START Material for the task

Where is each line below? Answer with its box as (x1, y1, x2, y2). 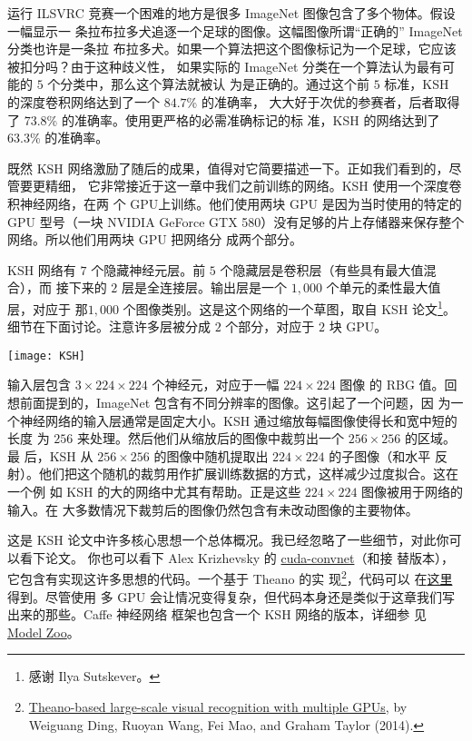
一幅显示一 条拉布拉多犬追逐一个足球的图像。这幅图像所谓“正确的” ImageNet (7, 21, 463, 40)
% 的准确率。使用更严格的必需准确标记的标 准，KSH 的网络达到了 (46, 110, 440, 129)
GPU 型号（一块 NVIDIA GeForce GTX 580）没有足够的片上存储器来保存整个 (7, 212, 465, 231)
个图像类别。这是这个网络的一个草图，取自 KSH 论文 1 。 (123, 296, 456, 318)
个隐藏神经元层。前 (91, 260, 206, 279)
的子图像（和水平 (329, 446, 431, 465)
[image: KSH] (7, 349, 85, 362)
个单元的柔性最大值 (326, 278, 441, 297)
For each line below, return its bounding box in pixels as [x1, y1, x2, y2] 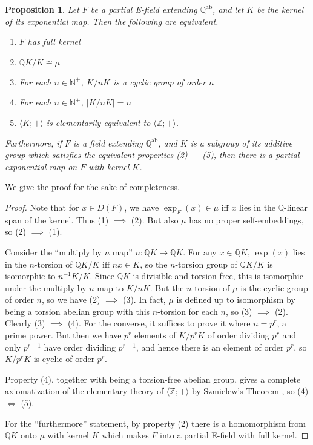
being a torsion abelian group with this [5, 305, 150, 317]
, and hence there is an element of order [136, 340, 284, 353]
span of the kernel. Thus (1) [5, 213, 109, 226]
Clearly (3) [5, 317, 45, 329]
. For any [183, 245, 217, 258]
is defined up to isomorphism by [176, 293, 295, 306]
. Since [90, 269, 114, 282]
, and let [213, 3, 244, 15]
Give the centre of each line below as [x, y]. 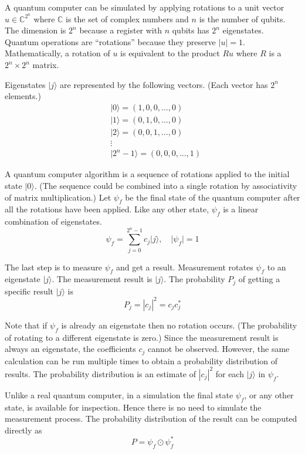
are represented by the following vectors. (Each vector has [164, 84]
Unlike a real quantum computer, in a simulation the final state [119, 394]
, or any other [269, 394]
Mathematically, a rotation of [57, 53]
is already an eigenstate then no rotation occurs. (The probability [179, 325]
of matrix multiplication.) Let [58, 197]
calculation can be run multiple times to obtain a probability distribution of [141, 360]
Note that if [26, 325]
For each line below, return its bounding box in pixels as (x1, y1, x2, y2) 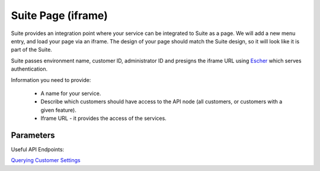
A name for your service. (40, 90, 101, 97)
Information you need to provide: (11, 76, 91, 83)
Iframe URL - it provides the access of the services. (40, 115, 167, 122)
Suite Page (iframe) (11, 9, 108, 22)
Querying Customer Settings (11, 157, 81, 164)
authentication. (11, 65, 48, 72)
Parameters (11, 130, 55, 140)
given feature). (40, 106, 76, 113)
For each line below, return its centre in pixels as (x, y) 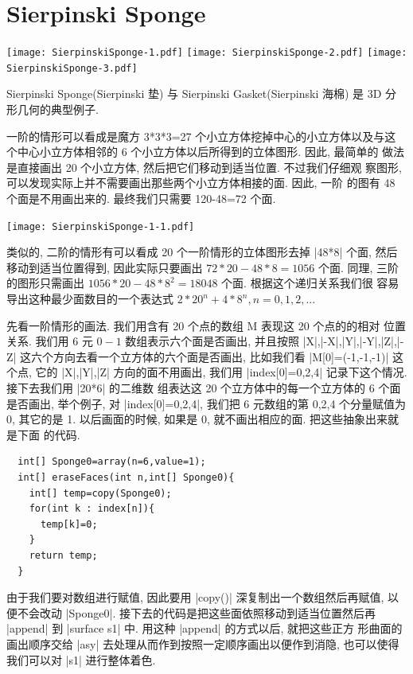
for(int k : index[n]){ (92, 509)
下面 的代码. (49, 434)
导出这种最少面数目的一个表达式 (90, 299)
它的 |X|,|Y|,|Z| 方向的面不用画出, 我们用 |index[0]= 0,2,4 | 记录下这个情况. (221, 372)
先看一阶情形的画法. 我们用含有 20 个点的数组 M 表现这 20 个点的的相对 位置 (206, 325)
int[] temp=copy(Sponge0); (100, 493)
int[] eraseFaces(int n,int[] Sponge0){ (126, 477)
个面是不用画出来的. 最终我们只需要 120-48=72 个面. (141, 198)
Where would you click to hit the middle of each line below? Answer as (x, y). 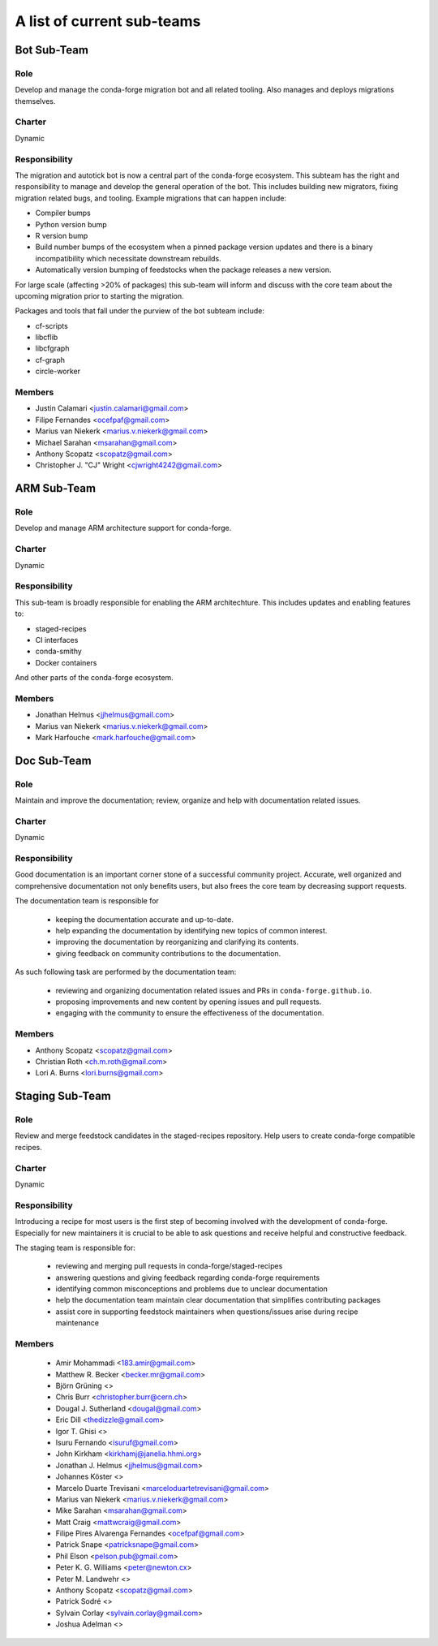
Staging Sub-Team (63, 1096)
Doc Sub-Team (54, 760)
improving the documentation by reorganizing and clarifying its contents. (177, 942)
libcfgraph (52, 348)
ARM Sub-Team (56, 488)
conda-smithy (59, 651)
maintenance (77, 1323)
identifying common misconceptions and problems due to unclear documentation (192, 1289)
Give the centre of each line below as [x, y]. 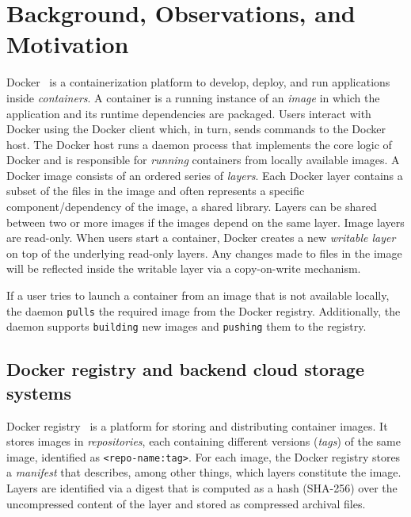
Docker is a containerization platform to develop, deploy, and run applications [198, 82]
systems [39, 392]
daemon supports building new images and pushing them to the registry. [186, 326]
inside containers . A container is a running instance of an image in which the [193, 97]
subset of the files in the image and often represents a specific [156, 191]
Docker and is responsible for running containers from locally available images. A [203, 160]
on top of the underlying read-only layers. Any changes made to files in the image [204, 253]
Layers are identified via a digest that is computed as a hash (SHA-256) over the [202, 487]
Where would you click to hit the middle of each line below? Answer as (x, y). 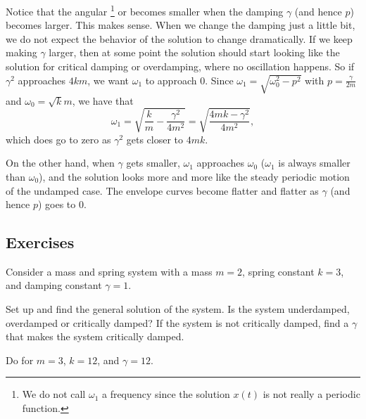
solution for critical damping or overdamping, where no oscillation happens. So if (180, 66)
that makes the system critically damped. (95, 336)
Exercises (40, 242)
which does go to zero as (58, 139)
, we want (108, 80)
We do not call (54, 394)
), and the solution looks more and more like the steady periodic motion (194, 176)
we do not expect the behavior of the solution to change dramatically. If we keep (179, 38)

END Material for the task

Write out the records above exactly. Begin with the first line, end with the line holding "导出这种最少面数目的一个表达式 (90, 299)", and drop the pictures.

§ Solution to the problem:
Where is each line below? Answer with its box as (x1, y1, x2, y2). 
一幅显示一 条拉布拉多犬追逐一个足球的图像。这幅图像所谓“正确的” ImageNet (7, 21, 463, 40)
% 的准确率。使用更严格的必需准确标记的标 准，KSH 的网络达到了 (46, 110, 440, 129)
GPU 型号（一块 NVIDIA GeForce GTX 580）没有足够的片上存储器来保存整个 (7, 212, 465, 231)
个图像类别。这是这个网络的一个草图，取自 KSH 论文 1 。 (123, 296, 456, 318)
个隐藏神经元层。前 (91, 260, 206, 279)
的子图像（和水平 (329, 446, 431, 465)
[image: KSH] (7, 349, 85, 362)
个单元的柔性最大值 (326, 278, 441, 297)
For each line below, return its bounding box in pixels as [x1, y1, x2, y2] 
being a torsion abelian group with this [5, 305, 150, 317]
, and hence there is an element of order [136, 340, 284, 353]
span of the kernel. Thus (1) [5, 213, 109, 226]
Clearly (3) [5, 317, 45, 329]
. For any [183, 245, 217, 258]
is defined up to isomorphism by [176, 293, 295, 306]
. Since [90, 269, 114, 282]
, and let [213, 3, 244, 15]
Give the centre of each line below as [x, y]. 
are represented by the following vectors. (Each vector has [164, 84]
Unlike a real quantum computer, in a simulation the final state [119, 394]
, or any other [269, 394]
Mathematically, a rotation of [57, 53]
is already an eigenstate then no rotation occurs. (The probability [179, 325]
of matrix multiplication.) Let [58, 197]
calculation can be run multiple times to obtain a probability distribution of [141, 360]
Note that if [26, 325]
For each line below, return its bounding box in pixels as (x1, y1, x2, y2) 
A name for your service. (40, 90, 101, 97)
Information you need to provide: (11, 76, 91, 83)
Iframe URL - it provides the access of the services. (40, 115, 167, 122)
Suite Page (iframe) (11, 9, 108, 22)
Querying Customer Settings (11, 157, 81, 164)
authentication. (11, 65, 48, 72)
Parameters (11, 130, 55, 140)
given feature). (40, 106, 76, 113)
For each line below, return its centre in pixels as (x, y) 
for(int k : index[n]){ (92, 509)
下面 的代码. (49, 434)
导出这种最少面数目的一个表达式 (90, 299)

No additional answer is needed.